2007 The Year That Wasn't There

Was 2007 dull? America's magazine editors seemed to think so. They kept finding excuses to publish stories about other years.

U.S. News & World Report ran a cover story on 1957. Rolling Stone published an entire issue devoted to 1967. Newsweek ran a cover story on 1968. And Spin ran a package of stories about 1977.

Why? Well, 1957 was 50 years ago. And 1967 was the year Rolling Stone was founded. And 1968 was, Newsweek declared, "the year that made us who we are." And 1977 was, Spin announced, "The Year Punk Exploded!"

And 2007 was ... the year American magazines published cover stories about other years. It was also a year when American magazines published the bizarre, the goofy, the dubious, the ridiculous and the completely absurd.

For instance:

Popular Science published a story titled "Robot Boogers: How Synthetic Snot Could Save Your Life." Details ran a piece titled "Inside the World of Fat Sex." And Men's Journal published a fashion spread showing Hollywood stuntmen wearing trendy clothes while crashing through windows and leaping through fire.

Men's Health published a story called "Men Who Cut Out Their Own Organs" and illustrated it with a photo — let's hope it was a fake — of a guy stabbing a stiletto into his abdomen.

In 2007, GQ published "The 50 Most Powerful People in D.C." — a list that actually included 56 powerful people in D.C. but did not include George W. Bush, the president of the United States. Time magazine published "The Time 100," a list of "the World's Most Influential People." It included Raul Castro, Michael J. Fox and Kate Moss but it also did not include President Bush. It also didn't include Vladimir Putin, the president of Russia, whom Time later named its "Person of the Year."

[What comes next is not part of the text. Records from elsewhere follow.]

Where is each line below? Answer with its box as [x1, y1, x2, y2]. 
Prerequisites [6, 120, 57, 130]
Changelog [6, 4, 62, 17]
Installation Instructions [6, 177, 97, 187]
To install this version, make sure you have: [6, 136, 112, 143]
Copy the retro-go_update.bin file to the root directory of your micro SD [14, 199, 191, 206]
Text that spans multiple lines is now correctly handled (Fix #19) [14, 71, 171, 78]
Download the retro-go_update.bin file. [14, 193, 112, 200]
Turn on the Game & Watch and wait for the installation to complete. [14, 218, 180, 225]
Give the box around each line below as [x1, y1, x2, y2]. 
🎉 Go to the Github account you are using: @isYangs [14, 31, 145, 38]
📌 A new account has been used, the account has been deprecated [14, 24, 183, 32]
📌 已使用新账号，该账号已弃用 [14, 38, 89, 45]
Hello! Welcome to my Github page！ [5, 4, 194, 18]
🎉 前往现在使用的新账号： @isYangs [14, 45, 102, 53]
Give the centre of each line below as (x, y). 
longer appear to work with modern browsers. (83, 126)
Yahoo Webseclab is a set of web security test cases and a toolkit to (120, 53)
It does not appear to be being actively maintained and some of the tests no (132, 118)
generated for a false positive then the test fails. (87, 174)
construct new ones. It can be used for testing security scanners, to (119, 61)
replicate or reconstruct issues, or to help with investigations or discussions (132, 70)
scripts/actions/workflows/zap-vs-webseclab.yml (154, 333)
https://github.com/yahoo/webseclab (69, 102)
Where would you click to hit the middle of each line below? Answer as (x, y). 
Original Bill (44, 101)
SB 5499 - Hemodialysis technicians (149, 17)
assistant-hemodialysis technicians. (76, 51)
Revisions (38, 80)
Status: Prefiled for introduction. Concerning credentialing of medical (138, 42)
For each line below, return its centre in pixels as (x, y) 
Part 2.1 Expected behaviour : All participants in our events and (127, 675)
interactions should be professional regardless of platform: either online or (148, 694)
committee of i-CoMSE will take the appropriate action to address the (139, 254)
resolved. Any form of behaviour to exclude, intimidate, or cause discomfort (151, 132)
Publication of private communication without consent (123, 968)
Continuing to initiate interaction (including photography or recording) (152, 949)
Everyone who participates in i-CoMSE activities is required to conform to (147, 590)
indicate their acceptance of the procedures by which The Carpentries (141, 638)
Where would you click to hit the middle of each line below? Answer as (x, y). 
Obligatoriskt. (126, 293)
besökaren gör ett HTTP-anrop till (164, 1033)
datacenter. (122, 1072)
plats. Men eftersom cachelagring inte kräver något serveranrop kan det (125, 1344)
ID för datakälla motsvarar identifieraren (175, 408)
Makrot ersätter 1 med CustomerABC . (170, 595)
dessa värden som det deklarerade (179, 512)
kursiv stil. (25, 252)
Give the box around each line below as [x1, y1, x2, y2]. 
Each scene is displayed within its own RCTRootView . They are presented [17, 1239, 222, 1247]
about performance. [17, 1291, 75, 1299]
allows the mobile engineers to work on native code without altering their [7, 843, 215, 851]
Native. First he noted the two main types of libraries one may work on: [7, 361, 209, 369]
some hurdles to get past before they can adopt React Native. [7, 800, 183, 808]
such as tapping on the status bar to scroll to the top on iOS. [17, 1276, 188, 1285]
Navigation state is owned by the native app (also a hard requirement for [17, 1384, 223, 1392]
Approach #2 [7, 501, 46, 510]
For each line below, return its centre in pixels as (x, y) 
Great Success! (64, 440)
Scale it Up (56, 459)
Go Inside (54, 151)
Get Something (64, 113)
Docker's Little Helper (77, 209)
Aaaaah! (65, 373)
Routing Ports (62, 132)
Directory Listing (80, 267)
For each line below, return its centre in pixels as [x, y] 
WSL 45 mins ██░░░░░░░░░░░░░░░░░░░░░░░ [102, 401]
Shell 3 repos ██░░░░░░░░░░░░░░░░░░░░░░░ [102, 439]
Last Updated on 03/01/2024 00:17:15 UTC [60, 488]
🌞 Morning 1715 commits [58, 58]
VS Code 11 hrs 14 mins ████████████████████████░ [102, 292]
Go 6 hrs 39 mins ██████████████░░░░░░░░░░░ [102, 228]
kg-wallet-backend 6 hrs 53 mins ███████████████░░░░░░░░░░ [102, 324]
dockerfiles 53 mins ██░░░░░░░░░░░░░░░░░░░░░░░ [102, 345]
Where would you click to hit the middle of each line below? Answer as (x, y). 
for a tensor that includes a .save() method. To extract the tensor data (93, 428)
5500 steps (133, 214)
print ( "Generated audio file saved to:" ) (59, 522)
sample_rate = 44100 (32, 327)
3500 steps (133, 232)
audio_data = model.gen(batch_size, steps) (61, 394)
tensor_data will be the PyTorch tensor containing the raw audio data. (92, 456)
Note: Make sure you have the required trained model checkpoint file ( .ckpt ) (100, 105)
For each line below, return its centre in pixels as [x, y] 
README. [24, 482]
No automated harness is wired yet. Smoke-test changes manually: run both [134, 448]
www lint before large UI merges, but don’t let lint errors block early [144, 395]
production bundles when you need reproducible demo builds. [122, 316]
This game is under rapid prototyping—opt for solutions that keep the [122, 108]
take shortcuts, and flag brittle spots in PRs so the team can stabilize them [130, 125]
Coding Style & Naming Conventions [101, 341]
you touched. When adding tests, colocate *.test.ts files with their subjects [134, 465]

Does any of that make any sense?

In 2007, People named Matt Damon "the sexiest man alive," Esquire named Charlize Theron "the sexiest woman alive" and the New Yorker published a photograph of two bonobos making love.

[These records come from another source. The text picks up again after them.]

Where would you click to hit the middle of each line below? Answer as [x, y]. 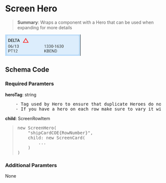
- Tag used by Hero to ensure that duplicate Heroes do [85, 104]
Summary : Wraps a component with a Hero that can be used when [85, 22]
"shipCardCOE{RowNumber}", [61, 133]
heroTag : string [21, 94]
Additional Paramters [31, 165]
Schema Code [27, 70]
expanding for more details [45, 27]
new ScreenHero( [37, 128]
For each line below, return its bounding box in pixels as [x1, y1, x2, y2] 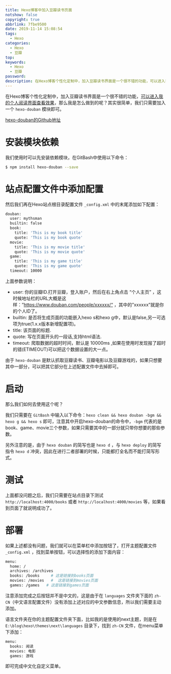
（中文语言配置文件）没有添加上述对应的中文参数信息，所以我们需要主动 [10, 599, 162, 605]
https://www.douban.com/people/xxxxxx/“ [23, 301, 113, 307]
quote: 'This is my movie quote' [14, 249, 85, 254]
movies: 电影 [10, 649, 36, 654]
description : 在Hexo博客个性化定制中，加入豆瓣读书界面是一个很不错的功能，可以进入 [5, 79, 165, 84]
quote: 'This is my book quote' [14, 235, 83, 240]
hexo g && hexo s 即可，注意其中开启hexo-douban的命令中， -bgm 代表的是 [5, 418, 162, 424]
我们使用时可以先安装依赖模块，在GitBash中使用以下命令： [5, 154, 129, 161]
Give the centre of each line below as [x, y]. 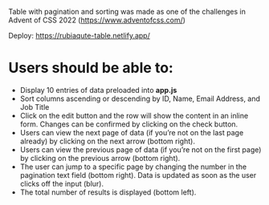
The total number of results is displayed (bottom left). [108, 192]
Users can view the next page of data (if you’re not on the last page [132, 132]
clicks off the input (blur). [62, 183]
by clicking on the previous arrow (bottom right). [100, 158]
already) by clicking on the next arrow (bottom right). [107, 141]
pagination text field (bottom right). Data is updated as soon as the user [138, 175]
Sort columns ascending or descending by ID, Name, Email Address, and [140, 98]
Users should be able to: [91, 68]
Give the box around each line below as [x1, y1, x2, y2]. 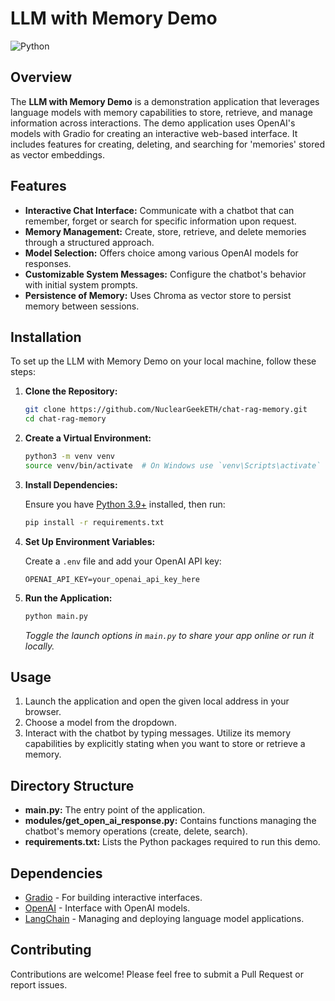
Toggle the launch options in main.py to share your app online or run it [24, 629, 315, 641]
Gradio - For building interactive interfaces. [24, 892, 203, 904]
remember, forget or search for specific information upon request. [24, 215, 297, 227]
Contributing [10, 942, 92, 959]
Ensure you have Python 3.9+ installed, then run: [24, 498, 226, 510]
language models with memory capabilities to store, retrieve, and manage [10, 106, 313, 118]
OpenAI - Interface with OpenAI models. [24, 902, 191, 914]
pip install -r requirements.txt [24, 517, 165, 527]
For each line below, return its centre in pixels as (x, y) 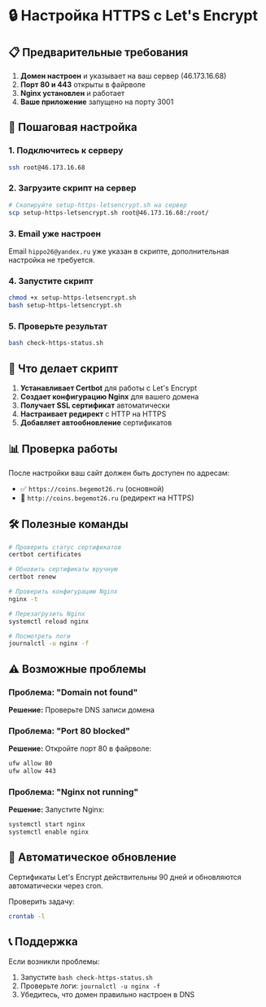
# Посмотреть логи (39, 636)
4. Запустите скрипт (51, 281)
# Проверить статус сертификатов (65, 547)
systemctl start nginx (47, 825)
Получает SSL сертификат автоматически (95, 405)
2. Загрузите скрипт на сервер (72, 188)
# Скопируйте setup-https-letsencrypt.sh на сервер (98, 205)
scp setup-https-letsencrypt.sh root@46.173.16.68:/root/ (109, 212)
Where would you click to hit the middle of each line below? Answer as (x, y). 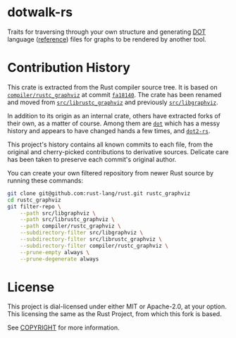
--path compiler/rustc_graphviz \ (70, 226)
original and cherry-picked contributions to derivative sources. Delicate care (118, 151)
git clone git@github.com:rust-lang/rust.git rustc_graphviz (99, 193)
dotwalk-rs (40, 12)
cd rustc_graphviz (34, 200)
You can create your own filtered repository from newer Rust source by (110, 173)
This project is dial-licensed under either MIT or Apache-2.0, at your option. (117, 306)
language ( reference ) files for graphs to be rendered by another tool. (107, 39)
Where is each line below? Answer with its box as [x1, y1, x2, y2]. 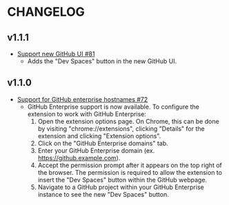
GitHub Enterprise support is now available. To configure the [27, 102, 200, 111]
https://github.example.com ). [37, 153, 121, 162]
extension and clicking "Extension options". [37, 131, 161, 140]
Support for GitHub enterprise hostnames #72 [17, 95, 148, 103]
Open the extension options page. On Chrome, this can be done [37, 117, 219, 125]
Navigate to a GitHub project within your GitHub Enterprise [37, 183, 205, 191]
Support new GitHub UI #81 [17, 50, 95, 58]
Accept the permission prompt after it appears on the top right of [37, 161, 222, 169]
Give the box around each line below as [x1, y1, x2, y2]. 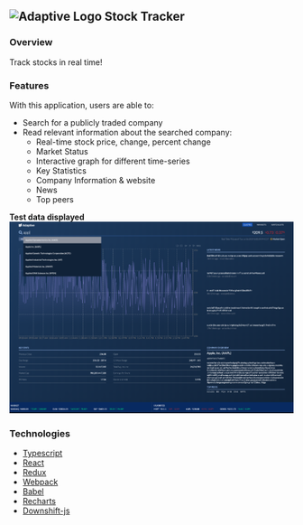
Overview [9, 36, 53, 49]
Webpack [22, 476, 59, 488]
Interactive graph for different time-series [35, 155, 191, 166]
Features [9, 79, 50, 91]
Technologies [9, 427, 70, 439]
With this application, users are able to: [9, 99, 155, 110]
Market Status [35, 145, 88, 156]
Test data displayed [9, 211, 85, 222]
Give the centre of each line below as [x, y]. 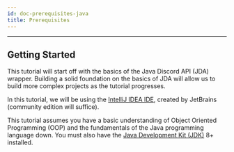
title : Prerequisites [39, 20]
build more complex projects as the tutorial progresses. [86, 86]
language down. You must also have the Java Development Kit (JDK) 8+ [111, 135]
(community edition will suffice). [53, 107]
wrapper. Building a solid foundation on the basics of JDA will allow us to [111, 79]
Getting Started [41, 54]
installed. [20, 142]
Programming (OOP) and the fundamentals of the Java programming [106, 128]

"The meaning of life does not belong in a magazine," film director Werner Herzog said in an interview in Esquire, and America's magazine editors responded by not publishing the meaning of life.

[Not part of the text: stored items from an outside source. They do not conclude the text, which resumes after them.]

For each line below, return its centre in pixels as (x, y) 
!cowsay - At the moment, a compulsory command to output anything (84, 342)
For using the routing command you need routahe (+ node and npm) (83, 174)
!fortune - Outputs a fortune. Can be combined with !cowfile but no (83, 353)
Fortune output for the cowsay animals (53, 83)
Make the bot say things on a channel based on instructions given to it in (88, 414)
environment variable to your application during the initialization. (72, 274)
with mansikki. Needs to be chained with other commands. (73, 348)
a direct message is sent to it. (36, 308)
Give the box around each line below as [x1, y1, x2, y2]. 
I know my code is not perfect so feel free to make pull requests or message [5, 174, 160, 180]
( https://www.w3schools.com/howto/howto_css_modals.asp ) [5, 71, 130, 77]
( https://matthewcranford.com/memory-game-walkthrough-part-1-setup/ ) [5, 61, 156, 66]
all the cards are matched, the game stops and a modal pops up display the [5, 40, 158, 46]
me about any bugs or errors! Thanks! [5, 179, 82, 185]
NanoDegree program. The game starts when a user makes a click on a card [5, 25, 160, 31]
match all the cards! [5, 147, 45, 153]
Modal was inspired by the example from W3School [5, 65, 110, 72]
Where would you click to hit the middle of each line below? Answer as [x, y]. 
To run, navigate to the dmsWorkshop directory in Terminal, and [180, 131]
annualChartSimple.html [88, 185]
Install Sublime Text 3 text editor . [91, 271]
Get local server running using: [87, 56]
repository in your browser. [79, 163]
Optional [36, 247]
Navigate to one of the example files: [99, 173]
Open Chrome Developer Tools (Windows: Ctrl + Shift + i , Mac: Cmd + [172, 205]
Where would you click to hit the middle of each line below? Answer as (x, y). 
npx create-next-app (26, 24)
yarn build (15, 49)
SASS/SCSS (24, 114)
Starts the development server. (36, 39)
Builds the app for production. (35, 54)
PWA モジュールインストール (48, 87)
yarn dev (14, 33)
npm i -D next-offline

Instead, Men's Journal named actor Russell Crowe "our favorite S.O.B." New York magazine announced that "the Yankees are the new Red Sox." And Esquire published what must be the ultimate men's mag article: "How to Open a Beer With This Magazine."

Meanwhile, GQ published some fashion advice for Iranian President Mahmoud Ahmadinejad: "Wear a tie. Look, is the Iranian parliament on permanent casual Friday? What's with the twenty-four-seven open-collar look, Mr. President? You dress like Tom Cruise in 'Rain Man.' "

This was a tough year for magazine writers assigned to interview female singers. When Jaan Uhelszki interviewed rocker Lucinda Williams for the music mag Relix, Williams suddenly got up and wandered away. When she returned, Williams apologized and offered a truly creative excuse: "I dropped some pink eye shadow on my bathroom floor before you got here, and I couldn't rest until I could get it all up."

But that was nothing compared with the indignity suffered by Steve Kandell, who interviewed soul singer Amy Winehouse for Spin: "It's 2 a.m and I'm waiting for Amy Winehouse in the lobby of the Soho Grand wearing a slice of tomato on my head," Kandell wrote. "She bet me $100 that I couldn't walk to the bar across the street without it falling off, but just as we were leaving, she made an unannounced detour to her room. That was a half hour ago, and to be honest, I'm starting to feel like an ass."

But at least Kandell got to meet Winehouse. Judith Newman flew from New York to Los Angeles to interview Britney Spears for Allure magazine, only to spend four days waiting while the interview kept getting postponed, then canceled.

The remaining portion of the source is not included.